Bruce Cockburn singles chronology
| "Laughter" (1978) | "Wondering Where the Lions Are" (1980) | "Tokyo" (1980) |

= Wondering Where the Lions Are =

1980 single by Bruce Cockburn

"Wondering Where the Lions Are" is a song written and performed by Bruce Cockburn. The track is from his 1979 album Dancing in the Dragon's Jaws.

==Development and composition==
The song was indirectly inspired by a dinner meeting between Cockburn and a relative that worked in a defence-related government position. The relative suggested that there was considerable concern that a war might break out between China and the Soviet Union saying, "We could wake up tomorrow to a nuclear war". Cockburn was upset, and had dreams that night about lions at his front door, but not in a threatening way. When he awoke the next morning to find war had not broken out, he began using elements of the dream to compose the song.

==Chart performance==
It was Cockburn's only Top 40 hit in the United States, peaking at No. 21 on the Billboard Hot 100, and it peaked at No. 92 in Australia.

While also a Top-40 hit in Cockburn's native Canada, it was not his biggest hit in that country, where seven of his subsequent singles reached higher chart positions. It was, however, named the 29th greatest Canadian song of all time in the 2005 CBC Radio series 50 Tracks: The Canadian Version.

Cockburn performed the song on the American television show Saturday Night Live, Season 5, Episode 18, with guest host Bob Newhart, on May 10, 1980. This version is notable as it is longer (4:18 compared with 3:42 for the studio version) than the studio version and includes some scat style singing.

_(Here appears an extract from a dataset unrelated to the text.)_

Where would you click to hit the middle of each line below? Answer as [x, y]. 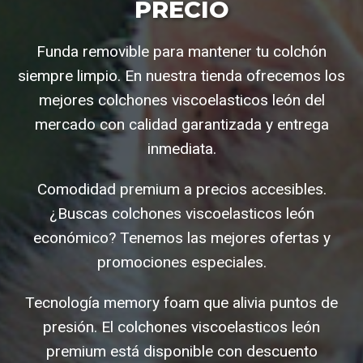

The backup vocals consist of an unnamed trio (possibly the shows other musical guests, The Amazing Rhythm Aces, although it appears that one of the singers is Paul Shaffer).

==Personnel==
- Bruce Cockburn – guitar, lead vocals
- Pat Godfrey – piano, marimba, backing vocals
- Larry "Sticky Fingers" Silvera – bass, backing vocals
- Ben Bow – drums, güiro, backing vocals

== Covers ==
- Leo Sayer on the 1982 album World Radio.
- Vigilantes of Love on the 2000 compilation album Roaring Lambs.
- Jimmy Buffett on the soundtrack for the 2006 film Hoot
- Donavon Frankenreiter on his 2007 album Recycled Recipes.